Munoz is well-informed and open about his condition. He said he was not surprised to find out he was HIV-positive--”I was sexually very active, very active”--and has tried hard to avoid the gloom others seem to want to attach to it. Friends describe him as irrepressible--as fanatical about Bruce Springsteen and the TV soap opera “As the World Turns” as he is about running.

“The sound of the clock in your head is there ticking. You try to do as much as you can before you can’t do any more,” Munoz said. “If and when the time comes for me to begin the process of dying, I can look back without a trace of doubt and say: ‘I put everything I could into this.’ ”

Munoz ran his first marathon on a lark in 1983--he finished in a surprising 3:20--and raced in a dozen more over the next five years. By late 1990, he was hooked. He shed his paunch, ran a lot more races and began his marathon-a-month effort, which he calls his proudest achievement.

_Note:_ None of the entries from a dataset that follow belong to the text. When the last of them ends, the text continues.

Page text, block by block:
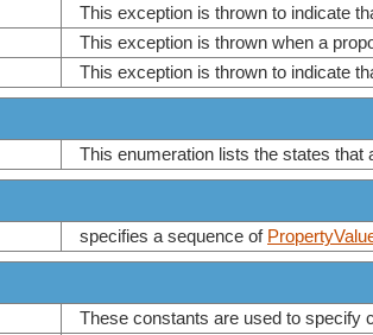
This exception is thrown to indicate
This exception is thrown when a
This exception is thrown to indicate
This enumeration lists the states that
specifies a sequence of
These constants are used to specify
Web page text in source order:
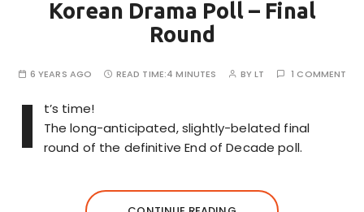
Korean Drama Poll – Final
Round
6 YEARS AGO READ TIME:4 MINUTES BYLT 1 COMMENT
I
t’s time!
The long-anticipated, slightly-belated final
round of the definitive End of Decade poll.
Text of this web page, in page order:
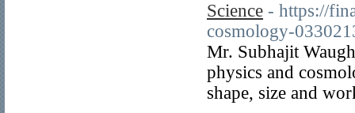
Science - https://
cosmology-
Mr. Subhajit
physics and
shape, size and
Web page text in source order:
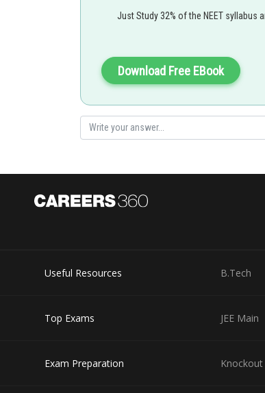
Just Study 32% of the NEET syllabus
Download Free EBook
Useful Resources B.Tech
Top Exams JEE Main
Exam Preparation Knockout
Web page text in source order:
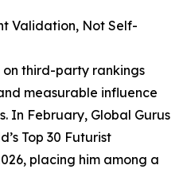
Validation, Not Self-
on third-party rankings
measurable influence
In February, Global Gurus
Top 30 Futurist
placing him among a
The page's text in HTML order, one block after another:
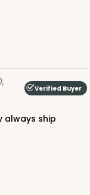
Verified Buyer
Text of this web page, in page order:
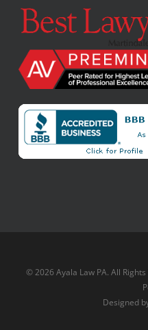
© 2026 Ayala Law PA. All
Designed
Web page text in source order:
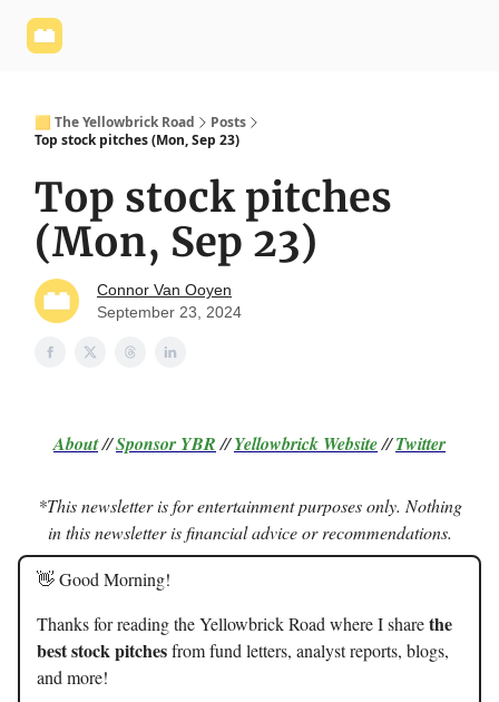
🟨 The Yellowbrick Road
Posts
Top stock pitches (Mon, Sep 23)
Top stock pitches
(Mon, Sep 23)
Connor Van Ooyen
September 23, 2024
About//Sponsor YBR//Yellowbrick Website//Twitter
*This newsletter is for entertainment purposes only. Nothing
in this newsletter is financial advice or recommendations.
👋 Good Morning!
Thanks for reading the Yellowbrick Road where I sharethe
best stock pitchesfrom fund letters, analyst reports, blogs,
and more!
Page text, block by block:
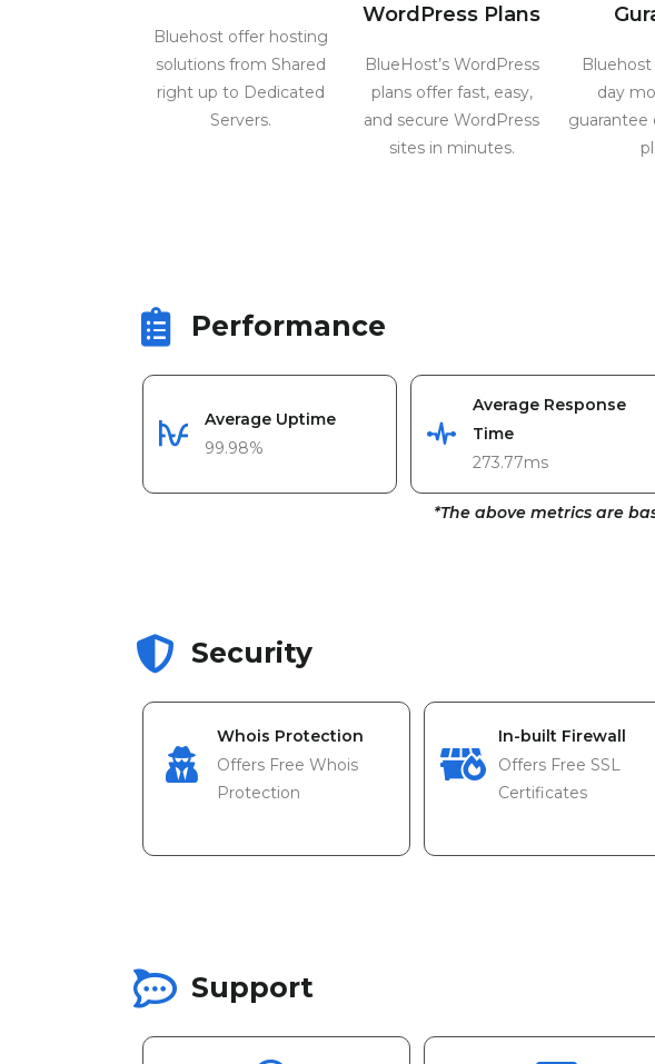
Bluehost offer hosting
solutions from Shared
right up to Dedicated
Servers.
WordPress Plans
BlueHost’s WordPress
plans offer fast, easy,
and secure WordPress
sites in minutes.
day
guarantee
Performance
Average Uptime
99.98%
Average Response
Time
273.77ms
*The above metrics are
Security
Whois Protection
Offers Free Whois
Protection
In-built Firewall
Offers Free SSL
Certificates
Support
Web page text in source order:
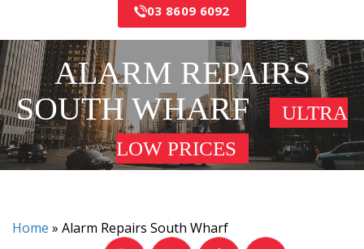
03 8609 6092
ALARM REPAIRS
SOUTH WHARF
ULTRA
LOW PRICES
Home » Alarm Repairs South Wharf
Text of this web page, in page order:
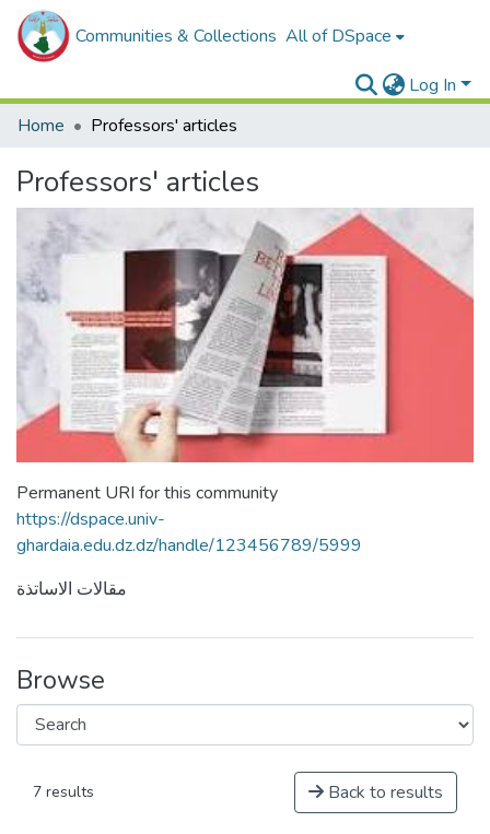
Communities & Collections All of DSpace
Log In
Home
Professors' articles
Professors' articles
Permanent URI for this community
https://dspace.univ-
ghardaia.edu.dz.dz/handle/123456789/5999
مقالات الاساتذة
Browse
7 results Back to results
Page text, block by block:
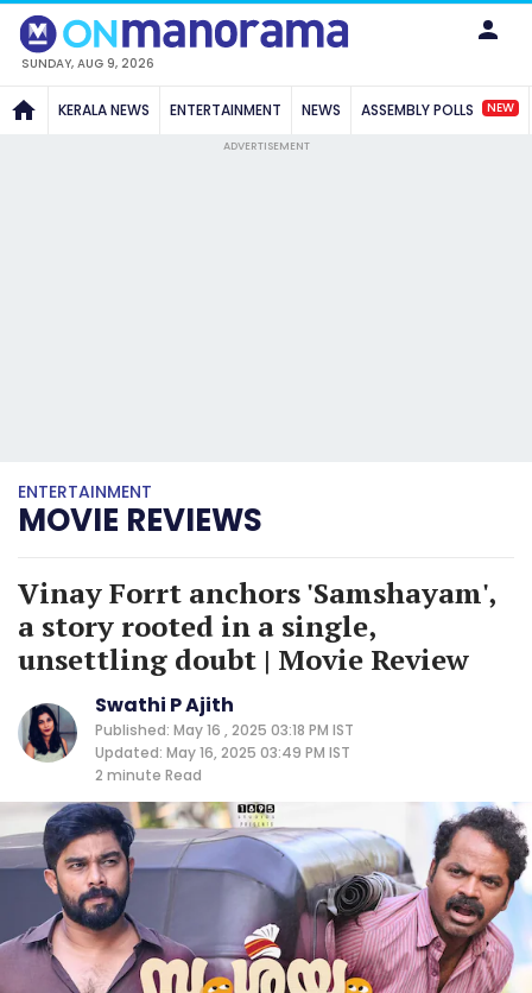
SUNDAY, AUG 9, 2026
KERALA NEWS ENTERTAINMENT NEWS ASSEMBLY POLLS NEW
ADVERTISEMENT
ENTERTAINMENT
MOVIE REVIEWS
Vinay Forrt anchors 'Samshayam',
a story rooted in a single,
unsettling doubt | Movie Review
Swathi P Ajith
Published: May 16 , 2025 03:18 PM IST
Updated: May 16, 2025 03:49 PM IST
2 minute Read

For Munoz, marathons have become one way of coping with the virus, an important calming escape from the slivers of fear that pierce his quietest moments. And racing has given him a model for facing the uncertainties of the future.

“I know that by the 22nd mile, not once have I gotten through it without feeling some sort of discomfort,” Munoz said. “I know it’s going to happen, but it works to my advantage because I can prepare for it and block it out mentally.”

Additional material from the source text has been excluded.